_TASK OBJECTIVE_
Print the entries exactly as they appear, and omit any images.

(Data items)

▼

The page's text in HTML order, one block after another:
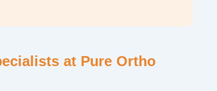
at Pure Ortho
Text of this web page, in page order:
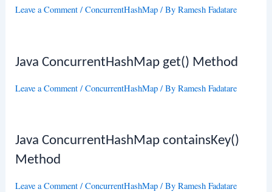
Leave a Comment /ConcurrentHashMap / ByRamesh Fadatare
Java ConcurrentHashMap get() Method
Leave a Comment /ConcurrentHashMap / ByRamesh Fadatare
Java ConcurrentHashMap containsKey()
Method
Leave a Comment /ConcurrentHashMap / ByRamesh Fadatare
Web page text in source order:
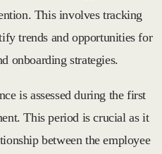
This involves tracking
trends and opportunities for
onboarding strategies.
is assessed during the first
This period is crucial as it
between the employee
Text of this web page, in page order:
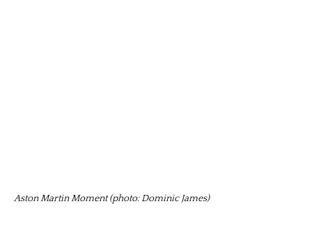
Aston Martin Moment (photo: Dominic James)
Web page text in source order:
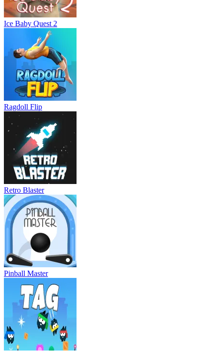
Ice Baby Quest 2
Ragdoll Flip
Retro Blaster
Pinball Master

▲

_WORKED SOLUTION_
The page's text in HTML order, one block after another:
at Pure Ortho
Text of this web page, in page order:
Leave a Comment /ConcurrentHashMap / ByRamesh Fadatare
Java ConcurrentHashMap get() Method
Leave a Comment /ConcurrentHashMap / ByRamesh Fadatare
Java ConcurrentHashMap containsKey()
Method
Leave a Comment /ConcurrentHashMap / ByRamesh Fadatare
Web page text in source order:
This involves tracking
trends and opportunities for
onboarding strategies.
is assessed during the first
This period is crucial as it
between the employee
Text of this web page, in page order:
Aston Martin Moment (photo: Dominic James)
Web page text in source order:
Ice Baby Quest 2
Ragdoll Flip
Retro Blaster
Pinball Master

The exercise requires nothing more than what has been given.